------ DATA RECORDS

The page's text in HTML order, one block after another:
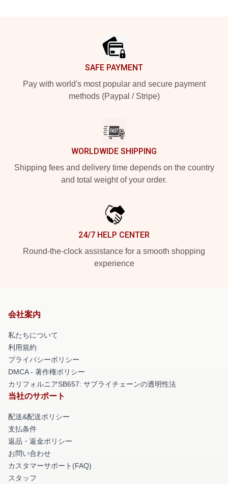
SAFE PAYMENT
Pay with world's most popular and secure payment
methods (Paypal / Stripe)
WORLDWIDE SHIPPING
Shipping fees and delivery time depends on the country
and total weight of your order.
24/7 HELP CENTER
Round-the-clock assistance for a smooth shopping
experience
会社案内
私たちについて
利用規約
プライバシーポリシー
DMCA - 著作権ポリシー
カリフォルニアSB657: サプライチェーンの透明性法
当社のサポート
配送&配送ポリシー
支払条件
返品・返金ポリシー
お問い合わせ
カスタマーサポート(FAQ)
スタッフ
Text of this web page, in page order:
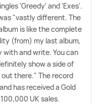
'Greedy' and 'Exes'.
"vastly different. The
is like the complete
(from) my last album,
and write. You can
show a side of
there." The record
has received a Gold
UK sales.
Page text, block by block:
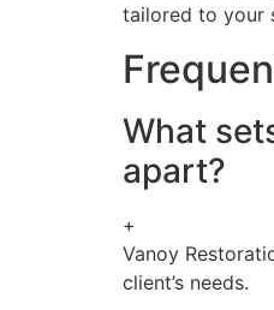
tailored to your
What
apart?
+
Vanoy
client’s needs.
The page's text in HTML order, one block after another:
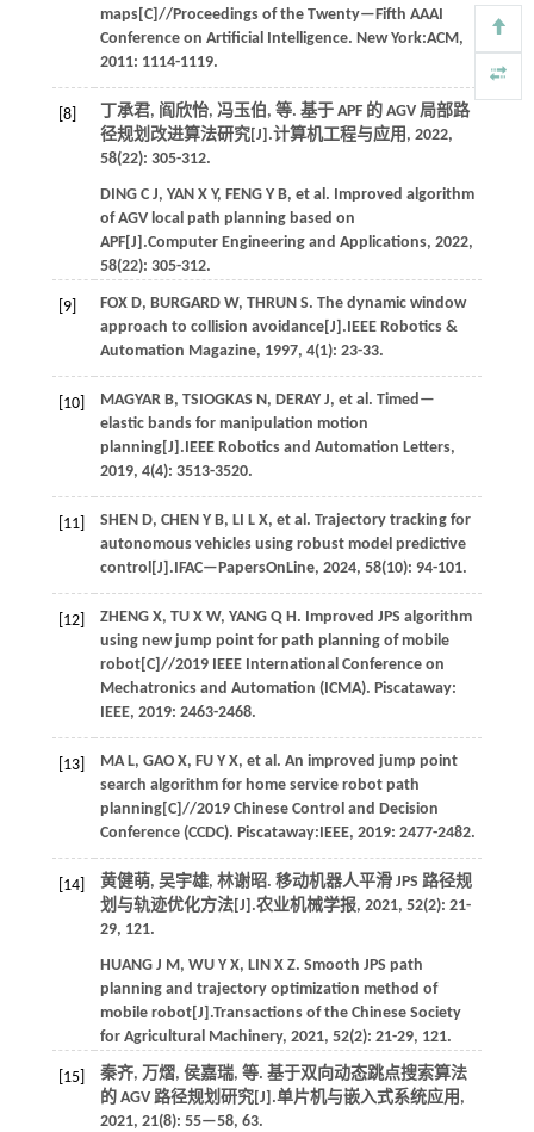
maps[C]//Proceedings of the Twenty—Fifth AAAI
Conference on Artificial Intelligence. New York:ACM,
2011: 1114-1119.
[8] 丁承君, 阎欣怡, 冯玉伯, 等. 基于 APF 的 AGV 局部路
径规划改进算法研究[J].计算机工程与应用 , 2022,
58(22): 305-312.
DING C J, YAN X Y, FENG Y B, et al. Improved algorithm
of AGV local path planning based on
APF[J].Computer Engineering and Applications, 2022,
58(22): 305-312.
[9] FOX D, BURGARD W, THRUN S. The dynamic window
approach to collision avoidance[J]. IEEE Robotics &
Automation Magazine, 1997, 4(1): 23-33.
[10] MAGYAR B, TSIOGKAS N , DERAY J, et al. Timed—
elastic bands for manipulation motion
planning[J]. IEEE Robotics and Automation Letters,
2019, 4(4): 3513-3520.
[11] SHEN D, CHEN Y B, LI L X, et al. Trajectory tracking for
autonomous vehicles using robust model predictive
control[J]. IFAC—PapersOnLine, 2024, 58(10): 94-101.
[12] ZHENG X, TU X W, YANG Q H . Improved JPS algorithm
using new jump point for path planning of mobile
robot[C]//2019 IEEE International Conference on
Mechatronics and Automation (ICMA). Piscataway:
IEEE, 2019: 2463-2468.
[13] MA L, GAO X, FU Y X, et al. An improved jump point
search algorithm for home service robot path
planning[C]//2019 Chinese Control and Decision
Conference (CCDC). Piscataway:IEEE, 2019: 2477-2482.
[14]
黄健萌, 吴宇雄, 林谢昭. 移动机器人平滑 JPS 路径规
划与轨迹优化方法[J].农业机械学报, 2021, 52(2): 21-
29, 121.
HUANG J M , WU Y X, LIN X Z. Smooth JPS path
planning and trajectory optimization method of
mobile robot[J].Transactions of the Chinese Society
for Agricultural Machinery, 2021, 52(2): 21-29, 121.
[15] 秦齐, 万熠, 侯嘉瑞, 等. 基于双向动态跳点搜索算法
的 AGV 路径规划研究[J].单片机与嵌入式系统应用 ,
2021, 21(8): 55—58, 63.

------------

## EXERCISE PROMPT
When copying the entries, drop the images and keep every line exact.

## EXPECTED ANSWER
The page's text in HTML order, one block after another:
SAFE PAYMENT
Pay with world's most popular and secure payment
methods (Paypal / Stripe)
WORLDWIDE SHIPPING
Shipping fees and delivery time depends on the country
and total weight of your order.
24/7 HELP CENTER
Round-the-clock assistance for a smooth shopping
experience
会社案内
私たちについて
利用規約
プライバシーポリシー
DMCA - 著作権ポリシー
カリフォルニアSB657: サプライチェーンの透明性法
当社のサポート
配送&配送ポリシー
支払条件
返品・返金ポリシー
お問い合わせ
カスタマーサポート(FAQ)
スタッフ
Text of this web page, in page order:
'Greedy' and 'Exes'.
"vastly different. The
is like the complete
(from) my last album,
and write. You can
show a side of
there." The record
has received a Gold
UK sales.
Page text, block by block:
tailored to your
What
apart?
+
Vanoy
client’s needs.
The page's text in HTML order, one block after another:
maps[C]//Proceedings of the Twenty—Fifth AAAI
Conference on Artificial Intelligence. New York:ACM,
2011: 1114-1119.
[8] 丁承君, 阎欣怡, 冯玉伯, 等. 基于 APF 的 AGV 局部路
径规划改进算法研究[J].计算机工程与应用 , 2022,
58(22): 305-312.
DING C J, YAN X Y, FENG Y B, et al. Improved algorithm
of AGV local path planning based on
APF[J].Computer Engineering and Applications, 2022,
58(22): 305-312.
[9] FOX D, BURGARD W, THRUN S. The dynamic window
approach to collision avoidance[J]. IEEE Robotics &
Automation Magazine, 1997, 4(1): 23-33.
[10] MAGYAR B, TSIOGKAS N , DERAY J, et al. Timed—
elastic bands for manipulation motion
planning[J]. IEEE Robotics and Automation Letters,
2019, 4(4): 3513-3520.
[11] SHEN D, CHEN Y B, LI L X, et al. Trajectory tracking for
autonomous vehicles using robust model predictive
control[J]. IFAC—PapersOnLine, 2024, 58(10): 94-101.
[12] ZHENG X, TU X W, YANG Q H . Improved JPS algorithm
using new jump point for path planning of mobile
robot[C]//2019 IEEE International Conference on
Mechatronics and Automation (ICMA). Piscataway:
IEEE, 2019: 2463-2468.
[13] MA L, GAO X, FU Y X, et al. An improved jump point
search algorithm for home service robot path
planning[C]//2019 Chinese Control and Decision
Conference (CCDC). Piscataway:IEEE, 2019: 2477-2482.
[14]
黄健萌, 吴宇雄, 林谢昭. 移动机器人平滑 JPS 路径规
划与轨迹优化方法[J].农业机械学报, 2021, 52(2): 21-
29, 121.
HUANG J M , WU Y X, LIN X Z. Smooth JPS path
planning and trajectory optimization method of
mobile robot[J].Transactions of the Chinese Society
for Agricultural Machinery, 2021, 52(2): 21-29, 121.
[15] 秦齐, 万熠, 侯嘉瑞, 等. 基于双向动态跳点搜索算法
的 AGV 路径规划研究[J].单片机与嵌入式系统应用 ,
2021, 21(8): 55—58, 63.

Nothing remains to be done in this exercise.